The Layered Architecture in One View

Three-layer guardrail framework: org SCPs block bad cloud resources, cluster admission blocks bad workloads, and pipeline gates block bad code before it ships.

Rollout Strategy — Audit Before Enforce

The most dangerous mistake when deploying a policy framework is enabling Enforce mode on day one across a live organization. You will break production. The correct rollout follows a three-phase pattern used at every large-scale deployment:

Audit mode everywhere (week 1–2): deploy all Kyverno policies as validationFailureAction: Audit and all SCPs as Deny but targeting only a sandbox OU. Collect violation logs from all three layers without blocking anything.
Fix and enforce in staging (week 2–4): analyze the audit findings, open remediation PRs for every violation, and switch staging to Enforce. Let one full sprint of normal development run to confirm zero false positives.
Production rollout by OU (week 4+): enable Enforce one Organizational Unit at a time, starting with the least critical services. Monitor violation dashboards. Keep a break-glass process documented — which SCPs can be suspended, by whom, and for how long.

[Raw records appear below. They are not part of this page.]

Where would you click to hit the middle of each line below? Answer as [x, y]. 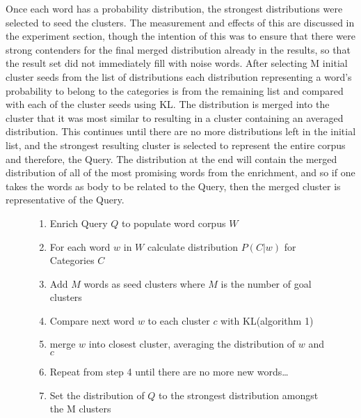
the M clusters [80, 409]
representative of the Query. [65, 200]
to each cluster [179, 320]
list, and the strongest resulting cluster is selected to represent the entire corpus [176, 145]
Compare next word [92, 320]
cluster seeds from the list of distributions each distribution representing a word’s [179, 76]
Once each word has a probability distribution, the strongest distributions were [174, 8]
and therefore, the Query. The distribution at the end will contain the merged [171, 158]

Store all your Rego bundles, Kyverno manifests, and SCP JSON files in a dedicated policy/ Git repository with its own CI pipeline and versioned releases. Reference policies in your cluster and CI by their semver tag, not by main. This makes it possible to roll back a policy change in minutes when it causes a false-positive block in production — the same way you roll back a broken container image.

Observability: Making the Policy Framework Visible

A policy framework that nobody can observe is a policy framework that will be turned off the first time it causes friction. Every layer must emit structured signals that feed your existing observability stack:

Kyverno: emits Kubernetes Events and PolicyReport / ClusterPolicyReport custom resources. Scrape these with the policy-reporter exporter and visualize in Grafana. Build a dashboard showing violation count by policy, by namespace, and by team over time.
AWS Config Rules: non-compliant resource counts feed into CloudWatch metrics. Set an alarm on any compliance score below 100% for production accounts.
CI gates: export gate pass/fail counts to your build analytics system. Track the mean-time-to-fix a policy violation just like you track mean-time-to-recovery for incidents.

Policy exceptions need governance too. Every framework eventually has a request to exempt a workload from a policy. Without a formal exception process, the exception list grows without bound and the policy becomes meaningless. Document exceptions in Git (an exceptions/ directory with a YAML file per exception), require two approvers, set an expiry date, and auto-alert when the expiry is approaching. Treat an exception as technical debt that must be repaid.

Bringing It Together

You now have the complete blueprint: SCPs lock down the cloud control plane so no misconfigured resource can even exist; Kyverno policies at admission time ensure every workload that runs on your clusters meets your security and operational standards; and CI gates give developers fast feedback before their changes leave the pull-request stage. Policy violations in any layer are observable, attributed to a team, and feed back into a remediation workflow.

This is the same architecture used by security-mature engineering organizations running compliance-regulated workloads at scale. The tools change over time — Gatekeeper may give way to Kyverno, Checkov to a vendor alternative — but the three-layer pattern and the audit-before-enforce rollout discipline are durable engineering practices that will serve you through every toolchain evolution.